Stored entries
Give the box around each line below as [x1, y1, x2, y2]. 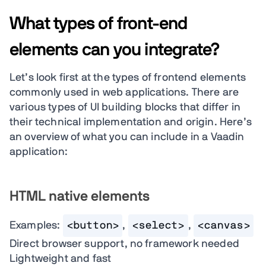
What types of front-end [9, 15, 188, 33]
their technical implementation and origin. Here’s [9, 117, 252, 128]
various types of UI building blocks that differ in [9, 102, 241, 113]
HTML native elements [9, 189, 150, 204]
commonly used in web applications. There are [9, 87, 239, 98]
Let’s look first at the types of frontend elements [9, 72, 246, 83]
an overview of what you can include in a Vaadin [9, 132, 245, 142]
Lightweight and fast [9, 254, 112, 264]
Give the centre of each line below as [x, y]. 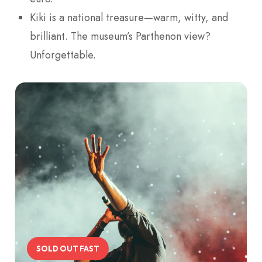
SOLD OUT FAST [68, 248]
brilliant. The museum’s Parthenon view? [120, 37]
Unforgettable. [63, 55]
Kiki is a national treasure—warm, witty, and [129, 18]
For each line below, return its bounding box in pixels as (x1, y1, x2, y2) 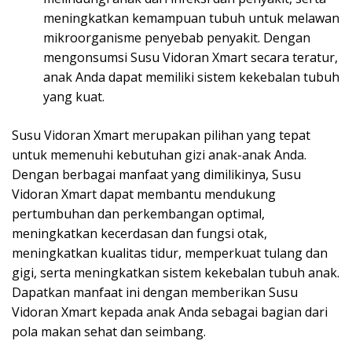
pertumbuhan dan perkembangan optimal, (12, 205, 265, 223)
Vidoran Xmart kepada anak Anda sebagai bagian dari (12, 303, 328, 321)
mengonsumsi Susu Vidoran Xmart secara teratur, (43, 49, 338, 67)
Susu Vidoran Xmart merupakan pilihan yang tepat (12, 126, 310, 145)
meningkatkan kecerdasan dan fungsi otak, (12, 225, 267, 243)
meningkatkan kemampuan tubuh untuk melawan (43, 9, 339, 27)
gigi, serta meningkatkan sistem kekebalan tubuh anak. (12, 264, 339, 282)
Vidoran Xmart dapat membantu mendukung (12, 185, 276, 203)
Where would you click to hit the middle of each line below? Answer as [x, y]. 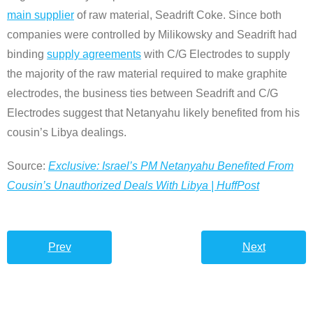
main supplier [41, 15]
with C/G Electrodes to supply [216, 54]
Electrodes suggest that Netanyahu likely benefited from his [153, 112]
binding [27, 54]
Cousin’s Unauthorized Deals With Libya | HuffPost [133, 185]
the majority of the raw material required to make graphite [147, 73]
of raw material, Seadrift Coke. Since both [178, 15]
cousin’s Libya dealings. [67, 132]

▸ WORK REQUIRED
Pictures excluded, repeat the records exactly from their opening line through the line containing "Vidoran Xmart dapat".

▸ EXERCISE RESPONSE
Give the box around each line below as [x1, y1, x2, y2]. 
What types of front-end [9, 15, 188, 33]
their technical implementation and origin. Here’s [9, 117, 252, 128]
various types of UI building blocks that differ in [9, 102, 241, 113]
HTML native elements [9, 189, 150, 204]
commonly used in web applications. There are [9, 87, 239, 98]
Let’s look first at the types of frontend elements [9, 72, 246, 83]
an overview of what you can include in a Vaadin [9, 132, 245, 142]
Lightweight and fast [9, 254, 112, 264]
Give the centre of each line below as [x, y]. 
SOLD OUT FAST [68, 248]
brilliant. The museum’s Parthenon view? [120, 37]
Unforgettable. [63, 55]
Kiki is a national treasure—warm, witty, and [129, 18]
For each line below, return its bounding box in pixels as (x1, y1, x2, y2) 
pertumbuhan dan perkembangan optimal, (12, 205, 265, 223)
Vidoran Xmart kepada anak Anda sebagai bagian dari (12, 303, 328, 321)
mengonsumsi Susu Vidoran Xmart secara teratur, (43, 49, 338, 67)
Susu Vidoran Xmart merupakan pilihan yang tepat (12, 126, 310, 145)
meningkatkan kecerdasan dan fungsi otak, (12, 225, 267, 243)
meningkatkan kemampuan tubuh untuk melawan (43, 9, 339, 27)
gigi, serta meningkatkan sistem kekebalan tubuh anak. (12, 264, 339, 282)
Vidoran Xmart dapat membantu mendukung (12, 185, 276, 203)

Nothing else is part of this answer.